Une place couverte d’herbes devant notre très vieille église badigeonnée de chaux blanche. Notre religion était brouillonne et délabrée. Un vague mélange de morale et de superstitions.
Mais j’ai des souvenirs d’enfance, de palmiers sur fond d’or, des fumées laiteuses de l’encens, des cadences latines. Mon jeune frère s’ennuyait et s’agitait sur le banc de bois. Je ne m’ennuyais pas, mon regard se promenait sous les voutes de l’église, je sautais des tribunes aux lustres. Telles étaient mes messes: la rêverie des yeux et des narines, la molle gymnastique du rite, des stations et des génuflexions, des répons dans une langue ni comprise ni incomprise, où le sens était en écho derrière la brume de la prosodie, une langue accueillante, un oreiller où l’évidence du sens aurait mis de la dureté.
D’une mer à l’autre est notre pays plissé, de vallées longtemps étanches l’une à l’autre et le fond des vallées est plus haut, plus haut, plus haut encore. Nos vallées larges, longues, vertes et profondes. Les bergers et les brigands, là-haut.

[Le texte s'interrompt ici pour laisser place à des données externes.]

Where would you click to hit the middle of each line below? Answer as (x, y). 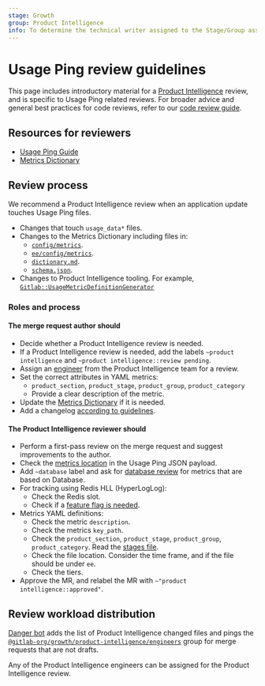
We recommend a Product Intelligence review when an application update (128, 204)
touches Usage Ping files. (50, 212)
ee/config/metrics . (63, 253)
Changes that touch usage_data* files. (81, 228)
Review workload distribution (82, 614)
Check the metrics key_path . (77, 530)
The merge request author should (64, 326)
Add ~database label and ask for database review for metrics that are (131, 472)
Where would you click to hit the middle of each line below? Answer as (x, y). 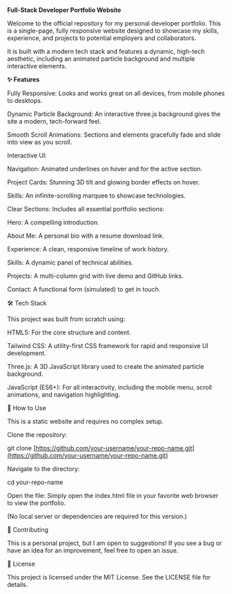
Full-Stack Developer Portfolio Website (64, 10)
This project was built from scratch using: (66, 319)
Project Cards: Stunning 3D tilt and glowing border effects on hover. (104, 182)
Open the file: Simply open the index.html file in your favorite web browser (113, 496)
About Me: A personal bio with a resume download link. (86, 236)
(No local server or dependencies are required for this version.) (97, 516)
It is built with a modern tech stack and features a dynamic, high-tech (106, 51)
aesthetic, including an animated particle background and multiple (101, 59)
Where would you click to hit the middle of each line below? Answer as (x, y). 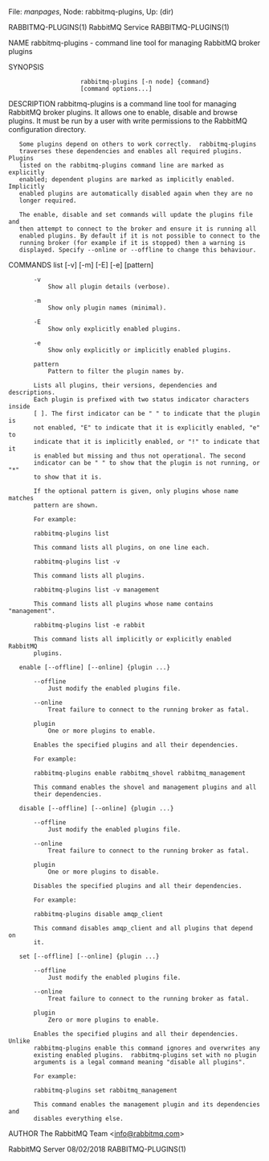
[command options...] (116, 89)
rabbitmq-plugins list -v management (96, 590)
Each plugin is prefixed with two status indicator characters (141, 400)
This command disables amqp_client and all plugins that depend (143, 928)
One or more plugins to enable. (102, 731)
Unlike (19, 1041)
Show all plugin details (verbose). (109, 287)
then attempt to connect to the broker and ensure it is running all (138, 229)
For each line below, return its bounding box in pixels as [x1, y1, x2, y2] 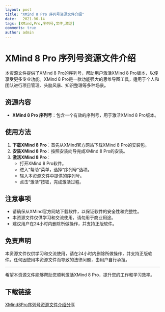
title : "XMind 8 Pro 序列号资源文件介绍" [5, 12, 84, 17]
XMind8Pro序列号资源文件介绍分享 [5, 302, 75, 308]
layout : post [5, 7, 32, 12]
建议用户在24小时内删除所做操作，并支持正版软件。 [12, 221, 117, 227]
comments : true [5, 26, 36, 31]
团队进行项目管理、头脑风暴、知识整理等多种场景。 [5, 82, 109, 88]
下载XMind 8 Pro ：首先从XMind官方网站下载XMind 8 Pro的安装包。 [12, 142, 150, 148]
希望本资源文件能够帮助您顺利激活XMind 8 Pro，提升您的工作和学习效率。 [5, 272, 155, 278]
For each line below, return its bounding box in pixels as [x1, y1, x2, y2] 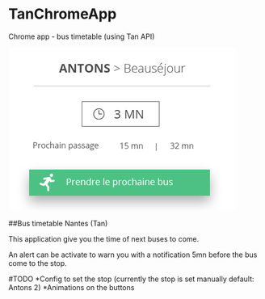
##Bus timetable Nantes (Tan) [8, 218, 108, 228]
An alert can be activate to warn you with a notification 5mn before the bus [8, 250, 258, 259]
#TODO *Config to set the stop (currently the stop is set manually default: [8, 274, 254, 284]
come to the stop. [8, 258, 67, 267]
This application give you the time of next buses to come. [8, 234, 200, 243]
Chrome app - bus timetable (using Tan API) [8, 32, 155, 41]
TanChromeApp [8, 5, 117, 23]
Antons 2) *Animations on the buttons [8, 282, 135, 292]
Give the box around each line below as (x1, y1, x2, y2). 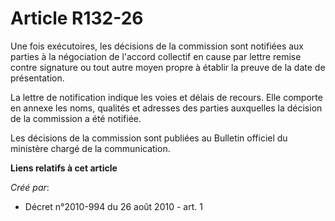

Les dieux qui habitent là-haut, dans la lumière dorée, au-dessus des lacs stériles, au-dessus des sources, au-dessus des lacs où vivent des poissons de pierre laissés par le déluge, les dieux qui habitent là-haut, sur des trônes de nuage, qui habitent l’Olympe ancien, ce sont les dieux du lycée, sans religion. Ils coulent comme des sources huileuses dans la langue des poètes, des saltimbanques, des peintres.